In the 2000s, I lived in Canada on a working holiday visa and toward the end of a long, dark winter I got a cheap charter flight to Cancun for a week's break from the weather. This was during the Bush era, when there was talk of the "United States of Canada", a division of North America roughly into Canada and the coasts in one country and the rest in another country. So maybe I was primed to see it, but the sense of there being two types of Americans was stark. I didn't stay in Cancun itself, but did the backpacker thing around the Yucatan Peninsula where I met lots of Americans who I thought of as "normal" - basically like any of the people one meets when travelling.
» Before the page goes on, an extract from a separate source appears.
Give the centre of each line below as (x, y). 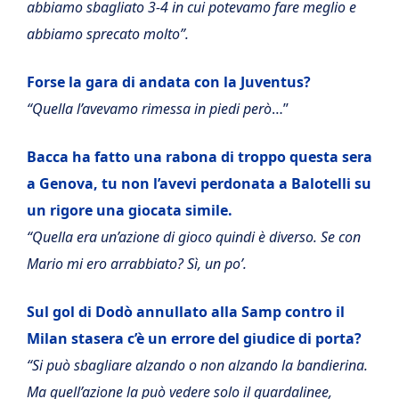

Then there was another cohort whose ignorance was truly staggering. On an eco tour, I shared a canoe with a middle-aged couple who were in Mexico for the third time. We also had a local in our canoe, who was there with her five-year-old son and husband who both ended up in a different canoe. At one point the canoes were separated and came together again and the little boy started saying, "Hola!" and waving. The American woman loudly said to her husband, "What's he saying? Oh, he's so cute! What's he saying?"

The "normal" Americans didn't seem any more capable of relating to this cohort than I was. I wish I could put my finger on what it is that makes them unique. Obviously there are ignorant people in Australia and the UK, but there's something about the assertiveness of American ignorance that is remarkable. Maybe it's a demographic thing, in that there are large areas where "normal" people are in the minority while the ignorant dominate. That leads to a pandering to the kind of attitudes and behaviours that are marginalised in Australia.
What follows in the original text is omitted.